INSTRUCTIONS TO FOLLOW:
Leave out the pictures and retype all the entries below exactly.
MATERIAL PROVIDED: Begin
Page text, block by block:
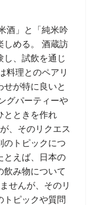
酒」と「純米吟
しめる。 酒蔵訪
し、試飲を通じ
料理とのペアリ
せが特に良いと
グパーティーや
とときを作れ
、そのリクエス
のトピックにつ
とえば、日本の
飲み物について
せんが、そのリ
トピックや質問
MATERIAL PROVIDED: End
TASK OUTPUT:
Page text, block by block:
酒」と「純米吟
しめる。 酒蔵訪
し、試飲を通じ
料理とのペアリ
せが特に良いと
グパーティーや
とときを作れ
、そのリクエス
のトピックにつ
とえば、日本の
飲み物について
せんが、そのリ
トピックや質問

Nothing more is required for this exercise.